This leads to a definition of **independent random variables** $\{X_1, X_2, \dots, X_n\}$  if
$$
P\underbrace{( X_1 \in B_1, X_2 \in B_2, \dots X_n \in B_n )}_{\text{all true }}
= \prod\limits_{k=1}^{n} P( X_k \in B_k )
$$
for any sets of real numbers $B_1, \dots, B_n \in \mathcal{B} $.


Consequently, random variables are **independent** if their **conditional probability**
$$ P(X_1 \in B_1 | X_2 \in B_2) = \frac{P(X_1 \in B_1, X_2 \in B_2)}{P(X_2 \in B_2)} = P(X_1 \in B_1) . $$


# Maximum Likelihood Recap

We assume we have $ n $ independent copies of random variables $ X_1, \ldots, X_n $ with $ P(X_i \leq x) = P_{\theta}(X_i \leq x) = F_{\theta}(x) $ with corresponding p.d.f or p.m.f. $ f(x|\theta) $.

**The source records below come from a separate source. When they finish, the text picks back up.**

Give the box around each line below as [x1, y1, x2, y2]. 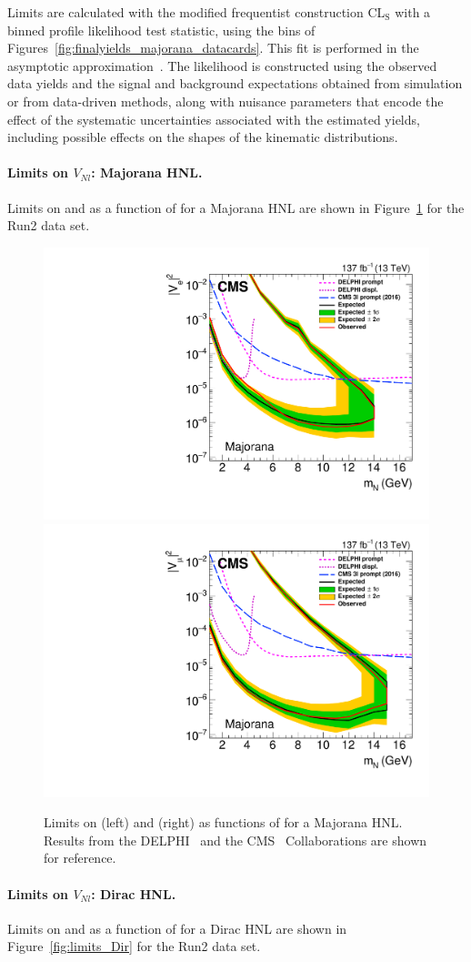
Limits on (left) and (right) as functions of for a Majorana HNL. [44, 813, 403, 832]
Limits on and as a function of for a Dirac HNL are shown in [7, 918, 347, 937]
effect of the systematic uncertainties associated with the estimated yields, [7, 109, 420, 128]
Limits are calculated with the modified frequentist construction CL [7, 3, 386, 21]
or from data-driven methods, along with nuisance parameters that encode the [7, 91, 444, 110]
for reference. [44, 848, 116, 867]
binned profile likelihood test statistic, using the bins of [7, 20, 316, 39]
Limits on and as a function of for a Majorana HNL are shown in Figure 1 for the [7, 197, 465, 217]
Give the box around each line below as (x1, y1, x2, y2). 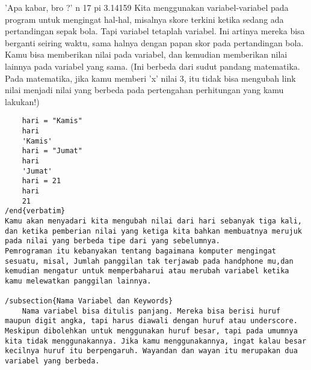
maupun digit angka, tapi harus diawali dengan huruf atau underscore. (5, 317, 298, 326)
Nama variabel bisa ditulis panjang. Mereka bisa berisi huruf (22, 306, 281, 315)
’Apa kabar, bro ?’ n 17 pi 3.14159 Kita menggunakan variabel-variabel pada (5, 1, 289, 13)
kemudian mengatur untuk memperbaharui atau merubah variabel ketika (5, 267, 289, 276)
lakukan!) (5, 95, 40, 108)
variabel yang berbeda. (5, 357, 100, 366)
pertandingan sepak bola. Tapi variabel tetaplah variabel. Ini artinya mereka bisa (5, 25, 305, 37)
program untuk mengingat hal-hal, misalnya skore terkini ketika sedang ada (5, 13, 284, 25)
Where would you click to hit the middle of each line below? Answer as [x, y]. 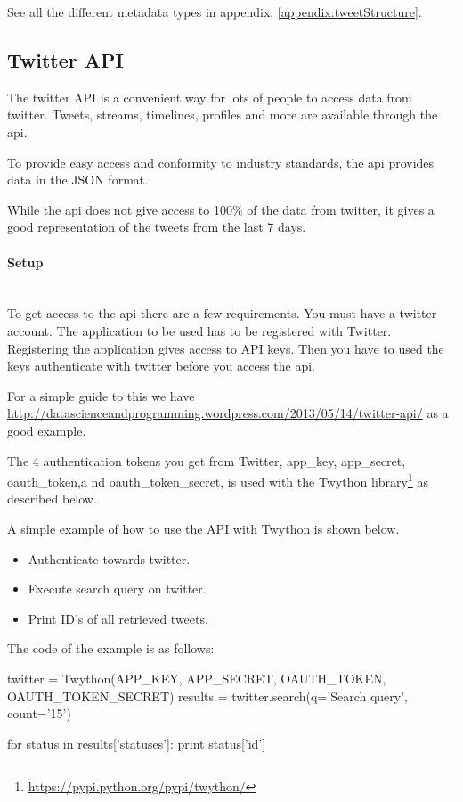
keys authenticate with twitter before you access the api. [161, 366]
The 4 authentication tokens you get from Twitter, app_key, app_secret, [207, 460]
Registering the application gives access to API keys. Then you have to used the [226, 348]
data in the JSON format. [78, 180]
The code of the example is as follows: [111, 648]
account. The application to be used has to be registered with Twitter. [199, 330]
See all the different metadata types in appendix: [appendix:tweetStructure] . [215, 12]
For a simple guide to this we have [101, 395]
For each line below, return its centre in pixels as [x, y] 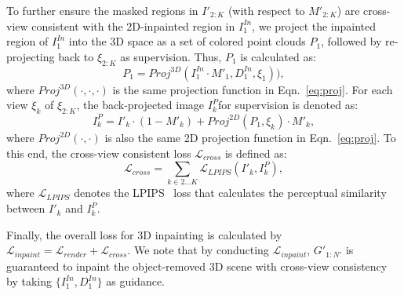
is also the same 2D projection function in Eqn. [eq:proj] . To [250, 137]
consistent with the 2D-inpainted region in [133, 25]
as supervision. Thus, [171, 56]
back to [76, 56]
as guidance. [136, 281]
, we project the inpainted [314, 25]
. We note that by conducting [198, 250]
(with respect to [266, 10]
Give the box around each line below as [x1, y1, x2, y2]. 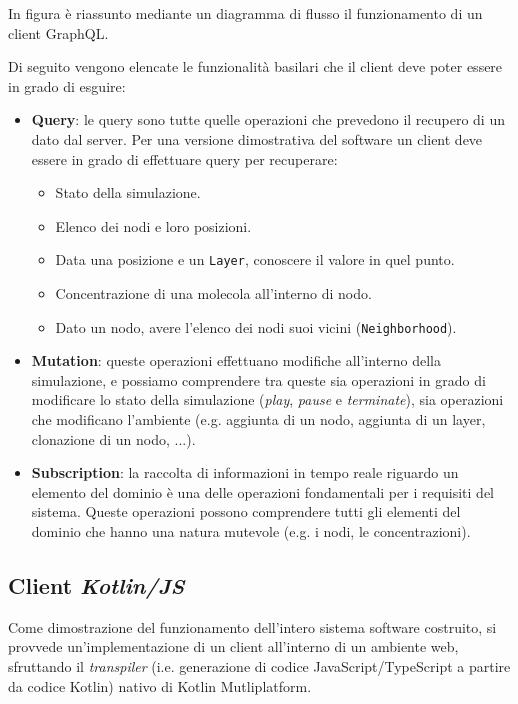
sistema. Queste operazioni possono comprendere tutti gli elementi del [31, 501, 461, 522]
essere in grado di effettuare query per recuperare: [31, 148, 338, 169]
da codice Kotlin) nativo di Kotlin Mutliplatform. [8, 675, 312, 696]
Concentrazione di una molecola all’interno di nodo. [55, 283, 372, 303]
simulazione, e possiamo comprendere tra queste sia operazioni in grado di [31, 369, 486, 390]
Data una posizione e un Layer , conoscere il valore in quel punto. [55, 249, 455, 270]
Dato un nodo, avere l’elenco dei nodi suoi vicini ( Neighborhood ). [55, 316, 457, 337]
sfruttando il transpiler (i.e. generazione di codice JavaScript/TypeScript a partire [8, 655, 511, 676]
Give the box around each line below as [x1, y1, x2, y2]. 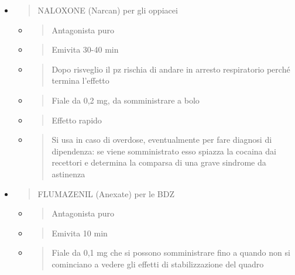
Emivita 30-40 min [52, 43, 119, 56]
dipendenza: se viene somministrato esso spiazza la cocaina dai [52, 145, 276, 157]
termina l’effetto [52, 74, 109, 87]
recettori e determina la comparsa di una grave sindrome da [52, 156, 266, 169]
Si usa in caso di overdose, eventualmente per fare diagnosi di [52, 133, 272, 146]
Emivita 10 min [52, 226, 108, 239]
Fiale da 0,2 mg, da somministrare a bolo [52, 94, 200, 106]
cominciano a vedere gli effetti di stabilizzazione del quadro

Thus, the likelihood that we observe realisations $ (x_1, \ldots x_n) $
$$ f(x_1, \ldots, f_n | \theta) =\prod\limits_{i=1}^n f_i(x_i, \theta) =\prod\limits_{i=1}^n f(x_i, \theta)  $$

where the first equality follows from independence and the second from
the identical distribution.